[Records from a collection]
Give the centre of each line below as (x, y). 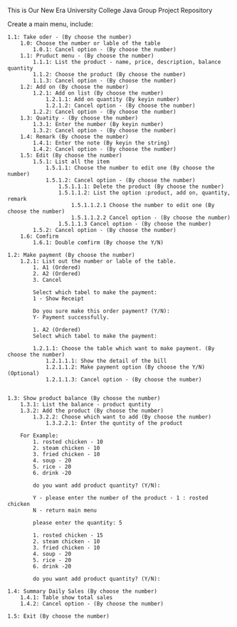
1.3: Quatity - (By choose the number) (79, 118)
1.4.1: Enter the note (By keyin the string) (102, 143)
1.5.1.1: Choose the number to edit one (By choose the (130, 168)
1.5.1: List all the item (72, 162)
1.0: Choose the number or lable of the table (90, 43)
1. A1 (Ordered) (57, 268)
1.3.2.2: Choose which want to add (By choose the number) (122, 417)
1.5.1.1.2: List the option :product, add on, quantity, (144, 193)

--

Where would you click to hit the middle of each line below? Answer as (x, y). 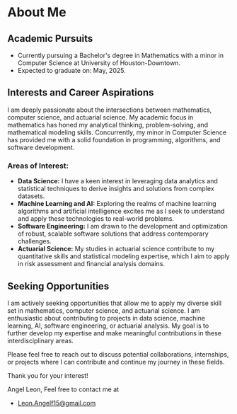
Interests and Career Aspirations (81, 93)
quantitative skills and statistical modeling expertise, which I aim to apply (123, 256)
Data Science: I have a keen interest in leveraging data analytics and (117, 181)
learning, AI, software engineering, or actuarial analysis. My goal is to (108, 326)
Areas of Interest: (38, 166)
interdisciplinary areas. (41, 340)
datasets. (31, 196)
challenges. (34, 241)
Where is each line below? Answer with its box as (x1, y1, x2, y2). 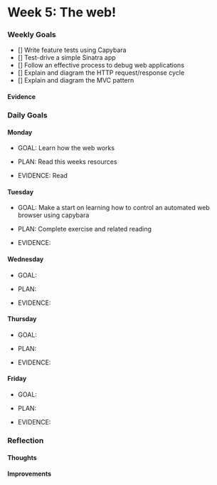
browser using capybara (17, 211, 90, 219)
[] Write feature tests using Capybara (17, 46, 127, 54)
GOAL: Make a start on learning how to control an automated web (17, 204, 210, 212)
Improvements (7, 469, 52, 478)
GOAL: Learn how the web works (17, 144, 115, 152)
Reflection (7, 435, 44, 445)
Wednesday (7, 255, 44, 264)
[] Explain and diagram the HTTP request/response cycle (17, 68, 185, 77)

**Problem statement:** Each line in which the string "number" is found must be copied from the data.

**Output below:**
1.3: Quatity - (By choose the number) (79, 118)
1.5.1.1: Choose the number to edit one (By choose the (130, 168)
1.0: Choose the number or lable of the table (90, 43)
1.3.2.2: Choose which want to add (By choose the number) (122, 417)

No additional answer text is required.